What about Borders books? With over 500 retail based brick and mortar superstores worldwide Borders had a decent market share. In the early 1990’s Borders had an edge on the industry by having a sophisticated inventory system that could predict and optimize consumer purchases. However with growing competition from Barnes and Noble brick and mortar, and online giant Amazon, Borders mounting debt and large wagering on merchandising of CD’s and DVD’s forced them into bankruptcy. Borders didn’t adapt to the moving trends of online sales, while they invested heavily into a market segment that was going digital.
Borders certainly didn’t Look, Listen or Learn to their customers or the industries innovations.
Ironically a few weeks ago I visited an Amazon Books store in Manhattan. The store felt familiar to me with bright lighting and blond colored shelving adorned with 4 Star and above Top Seller books.
We designed our stores around our customers- what they’re buying and what they’re loving. We’ve used customer ratings, reviews and sales data from the hundreds of millions of products online to curate our store with features like “Most-Wished-For” and “Frequently Bought Together.” These features, along with customer reviews, make it fun and easy for customers to discover great products, reviews, make it fun and easy for customers to discover great products.
Sounds to me like Amazon is doing just as I suggest…. Look, Listen, Learn.
Working as Brand Designer for a startup experiential event and products company I’ve been tasked with the core projects of defining our brand, corporate culture, product design/ packaging and defining our target audience. Simple tasks complicated if you head into the quagmire of business development books and websites usually aimed at copying others.
Most of the content outdated or written on a generally broad topic without analysis of the only thing that really matters… the customer.

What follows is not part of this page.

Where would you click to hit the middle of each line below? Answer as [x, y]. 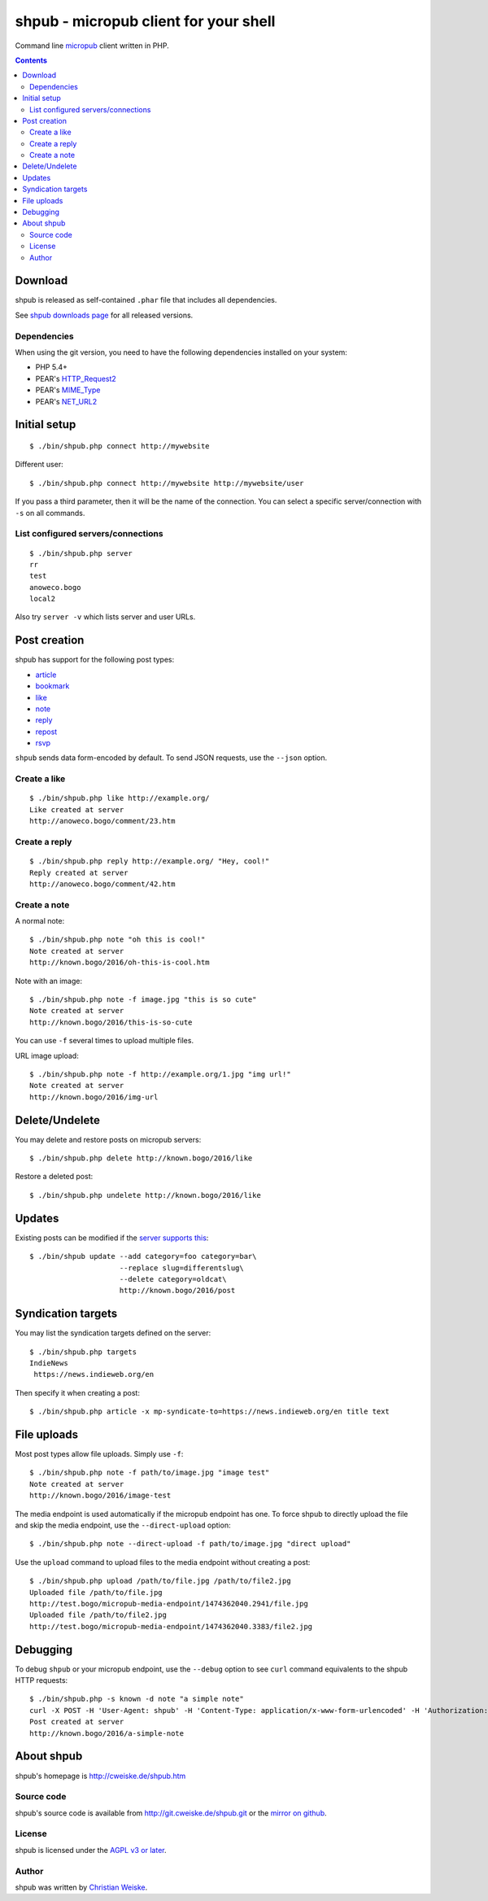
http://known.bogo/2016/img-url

Recent business advice was to discuss anticipated costs, balance sheets and capital. Typical Wharton School of Business tactics to maximize sales and growth of what?
Of what I asked? We are still defining the targeted market that’ll fit into our brand, vision and values of what this company should be.
Looking at the assembled team of highly qualified team members of our startup, I felt it was imperative to understand why they signed on. Looking and listening to each individuals values on what environment they saw themselves coming to each day. Listening to how they hoped to interact with our future customers and who they visualized those customers to be.
We have a long way to go to build the brand, however by looking at the current state of our alleged competition, listening to our proposed clients and learning from the experience we’re developing what’s soon to be an innovative, lifestyle changing business.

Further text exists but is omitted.